JOHANNESBURG, Oct 10 (Reuters) - The race to decide Africa's representatives at the 2010 World Cup will be whittled down to 20 teams this weekend, setting up a potentially thrilling final qualification phase next year.

Benin, Cameroon and Nigeria are already through to the draw in Zurich later this month where the final 20 candidates will be divided into five groups.

But the other 17 qualifiers will be only be determined after the 22 scheduled matches on Saturday and Sunday.

The likes of Burkina Faso, Egypt, the Ivory Coast, Morocco and Tunisia are almost certain to progress but 2006 World Cup finalists Angola, Ghana and Togo do not have the same surety.

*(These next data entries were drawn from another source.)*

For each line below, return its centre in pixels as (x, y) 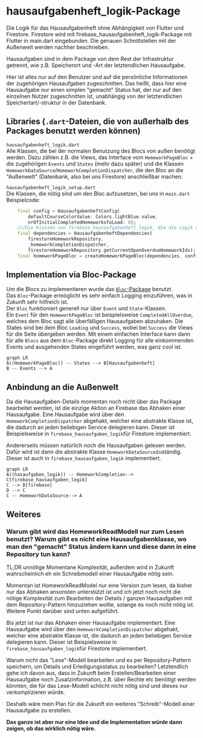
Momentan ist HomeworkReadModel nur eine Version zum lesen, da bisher (99, 585)
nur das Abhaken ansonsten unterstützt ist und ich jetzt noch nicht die (94, 592)
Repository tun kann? (38, 554)
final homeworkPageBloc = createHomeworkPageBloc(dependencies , (100, 256)
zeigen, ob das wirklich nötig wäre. (51, 728)
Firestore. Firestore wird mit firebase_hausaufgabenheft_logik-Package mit (99, 34)
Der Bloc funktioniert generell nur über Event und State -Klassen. (86, 309)
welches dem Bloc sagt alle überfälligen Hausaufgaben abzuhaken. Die (95, 321)
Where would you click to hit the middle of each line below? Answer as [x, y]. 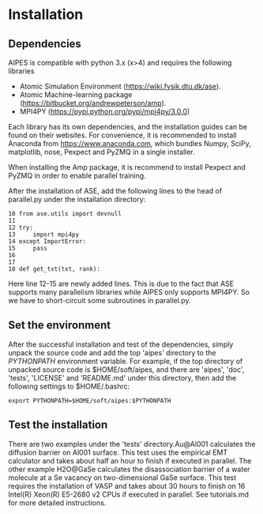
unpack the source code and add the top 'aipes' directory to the [112, 352]
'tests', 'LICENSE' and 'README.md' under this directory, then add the [122, 377]
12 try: [21, 227]
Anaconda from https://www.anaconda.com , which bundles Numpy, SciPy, [130, 143]
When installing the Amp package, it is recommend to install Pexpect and [127, 167]
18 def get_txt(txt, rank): [54, 269]
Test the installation [58, 425]
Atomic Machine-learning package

Togo, whose Arsenal striker Emmanuel Adebayor has launched a one-man boycott of the national team after a row over travel arrangements, are particularly vulnerable to early elimination.

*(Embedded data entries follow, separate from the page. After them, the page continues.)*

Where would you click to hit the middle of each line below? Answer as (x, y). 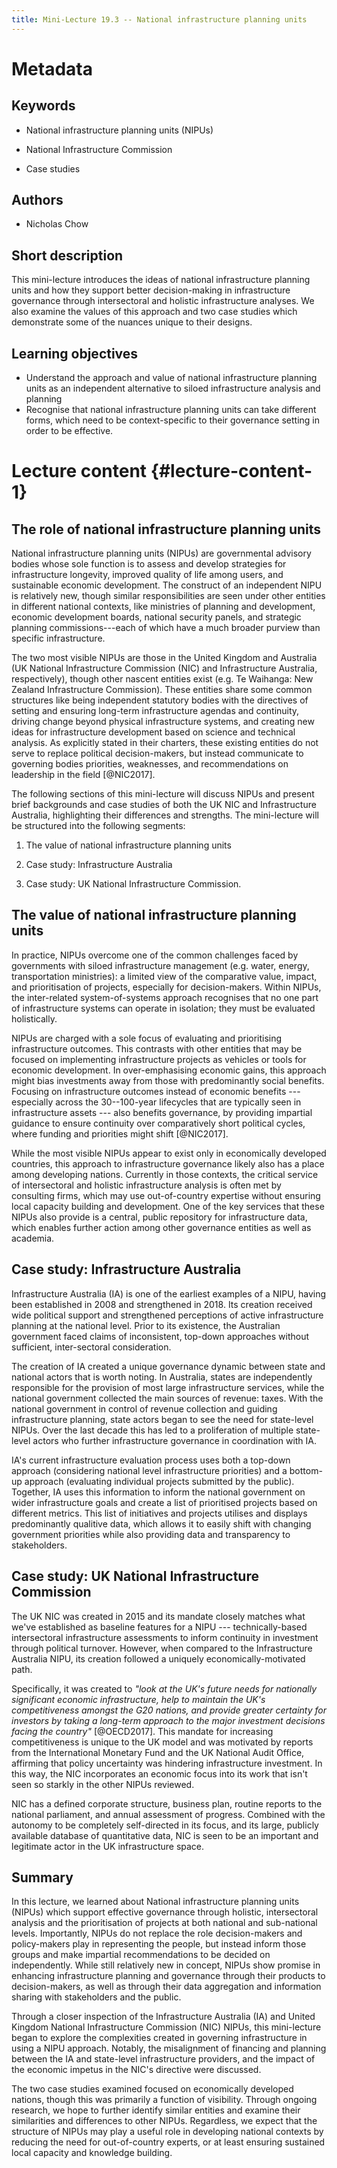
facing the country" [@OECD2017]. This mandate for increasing (142, 1731)
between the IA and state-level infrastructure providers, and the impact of (163, 2059)
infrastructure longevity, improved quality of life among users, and (147, 575)
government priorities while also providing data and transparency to (151, 1534)
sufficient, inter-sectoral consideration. (91, 1347)
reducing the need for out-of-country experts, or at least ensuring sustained (168, 2142)
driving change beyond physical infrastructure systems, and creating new (163, 722)
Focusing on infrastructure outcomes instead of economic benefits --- (156, 1091)

Even if they beat lowly Swaziland in Accra on Saturday, they face missing out on the final phase of the qualifiers.

Adebayor sits out a second successive match after walking out on the eve of last month's game in Zambia when his call to meet the Togo Football Federation president went unheeded.

"Our last game was very important so I told the federation that if they really wanted this victory our big boss must come as well," Adebayor told The Daily Telegraph last week.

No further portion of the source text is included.